Told you, @rugged ermine People'd get confused!

tryhackme is a decentralized learning platform

noone owns it

He owns it?

No

Skidy does

Well

Skidy and Ashu

Skidy and Ashu

Skidy and Ashu

lmao

@spiral flame jinx

@spiral flame you owe me a root beer

@orchid remnant and you are an admin or something like that?

No

Nope

He's a community Mentor

Community mentor

Nah

Just community mentor

These two are mods though

And despite the similar color, I'm just some guy TM

green has power

pink is a wannabe

I am wondering out of all these hacker has anyone tried hacking tryhackme

orange is regular guy

😂

@worthy gulch you're not just some guy

You're the guy!

also orange is admin

I hacked tryhackme once when I had a machine with 2h20s on the clock by accident :p

😂

I've reported an XSS on THM, so literally hacked THM with Muirland

XSS is the worst

Responsible disclosure y'all

xss
"hack"

#neveracceptuserinput

#neveracceptusers*

#neveracceptconnections

The best way to make a machine hackerproof is with a hammer.

This ^^

The best way to make a machine hackerproof is to not build it at all

Ah, but to be a machine, it must already exist 🤷‍♂️

This is true. Now it was never vulnerable to begin with.

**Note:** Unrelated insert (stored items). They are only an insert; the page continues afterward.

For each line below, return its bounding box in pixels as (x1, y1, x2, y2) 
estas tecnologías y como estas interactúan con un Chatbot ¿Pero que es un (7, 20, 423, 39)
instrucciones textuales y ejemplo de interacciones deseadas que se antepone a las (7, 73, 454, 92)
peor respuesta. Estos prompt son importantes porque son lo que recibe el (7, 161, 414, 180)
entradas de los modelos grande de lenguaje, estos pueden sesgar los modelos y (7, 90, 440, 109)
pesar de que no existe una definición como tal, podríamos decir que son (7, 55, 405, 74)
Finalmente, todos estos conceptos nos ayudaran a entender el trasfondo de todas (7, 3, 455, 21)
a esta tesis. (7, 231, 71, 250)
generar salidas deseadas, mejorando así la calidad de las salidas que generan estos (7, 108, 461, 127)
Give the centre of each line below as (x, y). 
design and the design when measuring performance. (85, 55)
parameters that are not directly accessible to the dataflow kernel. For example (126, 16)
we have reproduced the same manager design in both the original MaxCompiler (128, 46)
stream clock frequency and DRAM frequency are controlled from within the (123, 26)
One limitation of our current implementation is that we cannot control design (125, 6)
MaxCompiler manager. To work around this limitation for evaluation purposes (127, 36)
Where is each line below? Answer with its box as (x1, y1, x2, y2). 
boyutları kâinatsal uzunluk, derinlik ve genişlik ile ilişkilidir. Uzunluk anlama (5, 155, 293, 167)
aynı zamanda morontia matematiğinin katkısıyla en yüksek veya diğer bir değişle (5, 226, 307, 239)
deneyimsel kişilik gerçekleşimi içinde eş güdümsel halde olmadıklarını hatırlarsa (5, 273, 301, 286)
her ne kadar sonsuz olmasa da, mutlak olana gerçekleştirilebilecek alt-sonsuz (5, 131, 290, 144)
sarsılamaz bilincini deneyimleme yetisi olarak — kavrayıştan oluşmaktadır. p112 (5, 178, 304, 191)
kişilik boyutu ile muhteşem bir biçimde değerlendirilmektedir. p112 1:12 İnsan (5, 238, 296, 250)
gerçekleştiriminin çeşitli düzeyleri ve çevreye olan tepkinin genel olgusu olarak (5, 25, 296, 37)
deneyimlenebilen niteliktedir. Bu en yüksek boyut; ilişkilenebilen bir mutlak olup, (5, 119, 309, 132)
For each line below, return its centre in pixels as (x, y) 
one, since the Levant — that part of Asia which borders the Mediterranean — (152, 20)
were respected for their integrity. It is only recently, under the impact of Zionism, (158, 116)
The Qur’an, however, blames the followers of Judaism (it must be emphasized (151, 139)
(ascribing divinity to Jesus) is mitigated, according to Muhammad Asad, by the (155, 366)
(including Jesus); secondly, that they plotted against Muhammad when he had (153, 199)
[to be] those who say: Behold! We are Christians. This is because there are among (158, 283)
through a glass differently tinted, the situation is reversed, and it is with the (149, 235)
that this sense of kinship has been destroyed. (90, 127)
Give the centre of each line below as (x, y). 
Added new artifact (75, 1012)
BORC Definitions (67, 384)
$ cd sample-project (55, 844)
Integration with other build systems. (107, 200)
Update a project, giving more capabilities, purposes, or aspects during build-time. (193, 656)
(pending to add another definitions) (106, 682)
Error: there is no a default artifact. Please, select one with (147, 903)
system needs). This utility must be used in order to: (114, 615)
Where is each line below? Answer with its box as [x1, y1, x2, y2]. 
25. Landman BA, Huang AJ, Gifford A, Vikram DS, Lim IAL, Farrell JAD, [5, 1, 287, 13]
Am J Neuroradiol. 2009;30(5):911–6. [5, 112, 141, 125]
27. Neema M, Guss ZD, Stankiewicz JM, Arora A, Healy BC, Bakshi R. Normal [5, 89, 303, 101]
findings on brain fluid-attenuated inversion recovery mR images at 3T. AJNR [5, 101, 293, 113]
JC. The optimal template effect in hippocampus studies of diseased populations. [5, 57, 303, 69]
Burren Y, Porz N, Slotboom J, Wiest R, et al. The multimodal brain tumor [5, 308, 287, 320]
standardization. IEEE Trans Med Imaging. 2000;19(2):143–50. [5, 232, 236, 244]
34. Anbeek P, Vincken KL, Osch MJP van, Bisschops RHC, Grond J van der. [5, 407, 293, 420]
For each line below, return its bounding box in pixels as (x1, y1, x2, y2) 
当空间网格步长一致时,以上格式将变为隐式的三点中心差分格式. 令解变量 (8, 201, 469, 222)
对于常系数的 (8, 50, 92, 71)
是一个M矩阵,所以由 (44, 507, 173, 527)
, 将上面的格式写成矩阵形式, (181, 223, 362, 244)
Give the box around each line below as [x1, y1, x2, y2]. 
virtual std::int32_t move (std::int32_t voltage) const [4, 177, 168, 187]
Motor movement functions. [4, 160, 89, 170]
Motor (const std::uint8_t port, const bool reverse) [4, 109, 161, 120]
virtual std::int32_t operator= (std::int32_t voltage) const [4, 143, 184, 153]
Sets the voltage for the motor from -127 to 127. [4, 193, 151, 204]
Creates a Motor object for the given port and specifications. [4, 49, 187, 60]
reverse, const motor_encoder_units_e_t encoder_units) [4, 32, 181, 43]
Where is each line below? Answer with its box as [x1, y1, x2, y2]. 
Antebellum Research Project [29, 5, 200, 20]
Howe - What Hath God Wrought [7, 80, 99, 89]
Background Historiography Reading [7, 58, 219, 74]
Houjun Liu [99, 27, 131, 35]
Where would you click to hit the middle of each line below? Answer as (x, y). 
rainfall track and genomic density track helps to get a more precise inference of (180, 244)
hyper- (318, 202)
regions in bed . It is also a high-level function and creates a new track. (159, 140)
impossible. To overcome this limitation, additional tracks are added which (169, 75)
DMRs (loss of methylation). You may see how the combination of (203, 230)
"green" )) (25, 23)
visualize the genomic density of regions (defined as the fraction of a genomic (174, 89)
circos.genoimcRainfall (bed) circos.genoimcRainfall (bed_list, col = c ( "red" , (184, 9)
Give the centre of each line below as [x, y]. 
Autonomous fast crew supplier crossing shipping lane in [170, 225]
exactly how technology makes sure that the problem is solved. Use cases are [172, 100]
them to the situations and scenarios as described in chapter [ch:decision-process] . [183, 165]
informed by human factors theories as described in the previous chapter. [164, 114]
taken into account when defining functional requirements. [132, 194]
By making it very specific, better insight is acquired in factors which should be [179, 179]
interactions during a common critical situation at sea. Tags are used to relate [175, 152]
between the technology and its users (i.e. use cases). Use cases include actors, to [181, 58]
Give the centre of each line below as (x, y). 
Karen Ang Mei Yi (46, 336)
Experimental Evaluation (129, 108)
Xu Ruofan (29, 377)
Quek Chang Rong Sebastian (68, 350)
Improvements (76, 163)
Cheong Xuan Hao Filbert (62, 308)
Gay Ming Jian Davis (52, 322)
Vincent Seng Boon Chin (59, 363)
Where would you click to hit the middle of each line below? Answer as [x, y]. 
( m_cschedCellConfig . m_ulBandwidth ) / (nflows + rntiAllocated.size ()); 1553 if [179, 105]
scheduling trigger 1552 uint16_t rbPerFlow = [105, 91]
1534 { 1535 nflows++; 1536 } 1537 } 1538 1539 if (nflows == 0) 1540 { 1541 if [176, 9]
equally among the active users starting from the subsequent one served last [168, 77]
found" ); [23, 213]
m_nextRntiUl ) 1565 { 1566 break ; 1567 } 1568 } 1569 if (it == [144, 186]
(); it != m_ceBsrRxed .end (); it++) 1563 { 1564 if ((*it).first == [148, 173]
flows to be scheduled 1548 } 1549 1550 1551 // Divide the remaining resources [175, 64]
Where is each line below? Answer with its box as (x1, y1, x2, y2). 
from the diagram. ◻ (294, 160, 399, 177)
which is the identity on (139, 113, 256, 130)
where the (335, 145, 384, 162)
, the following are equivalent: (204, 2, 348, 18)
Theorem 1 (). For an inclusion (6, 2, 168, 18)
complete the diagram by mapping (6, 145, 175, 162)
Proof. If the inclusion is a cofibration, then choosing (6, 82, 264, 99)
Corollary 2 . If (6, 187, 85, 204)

Otherwise it's just a concept

Can you hack concepts?

but does anything exist

no.

rooms that use backticks for code formatting no longer nicely display this

EG Ice task 4

Bug on the room editoring

When dragging a task from the bottom to top it swaps them around instead of slotting in

Hi everybody

Who can send me courses about learning Hacking

what do you mean

like a book?..

if you want video courses I can recommend cybrary.it

Hi, is there an issue with the day 11 of AoC ? I get a connection error when I try to 'ls' on the ftp server

Or is that intended and I should find another way ?

ls on ftp..? :)

to list the files

ls on ftp..? 🙂

but is it via an ftp connection?

ls does not work with ftp

it's a bit different thing

:D

Even Filezilla can't list files

are you sure there are actually any files?

And the ftp server process the ls command, else it would have sent me an error for the command, not 425 connection error

The challenge is to find the name of the file on the server

hello

somebody is here ?

no

multiple people are here

Is it re. a bug? @oak hare

shoot your shot

so i have question about christmas 2019

ask it

we can't answer a question we don't know

i have the ssh credential but i get i error for the password

santa:rudolphrednosedreindeer

Can you add that into spoiler tags? @oak hare using || < message> ||

|| on both sides or whatever oops

so || text ||

||message||

@topaz venture you can escape chars using \

|| ty ||

:^

You're connecting to user satan

i want to connected to the ssh service i have all require information

You're trying to connect to satan, not santa

the user the passwd and the host but i think something wrong

That's a typo

You put satan

The real user is santa

try santa@ instead @oak hare

ok i get it

So do anyone has a solution for my issue on AoC day 11 ? I get a 425 connection error when I try to 'ls' on the ftp server

sorry for inconvenience @tribal knoll @covert kernel

What command / method are you using to connect to the FTP server? @covert kernel

both ftp on WSL or filezilla

@oak hare dw about it, happy to sanity check

Have you tried using a browser? So ftp://ip in the address bar

You're trying to connect to satan, not santa
@covert kernel hahaha, that's great

I'm not 100% on AoC, I didn't complete all of it

Was going to say, for that challenge I'd really encourage using the ftp linux command rather then filezilla @covert kernel

@tribal knoll Both firefox and Chrome have an issue trying to access the ftp

I'll let @topaz venture or someone else take over here, I'm not too sure on this one

@topaz venture I tried to use ftp, but I get an error

!multivpn

try that

also I assume you're VPN'd from whatever you're connecting from

also using OpenVPN to connect to THM with WSL is really-iffy iirc. Wanna move over to #room-help maybe and I'll help out?

oh WSL yep

do you get a strange page when you visit https://tryhackme.com/notifications/get?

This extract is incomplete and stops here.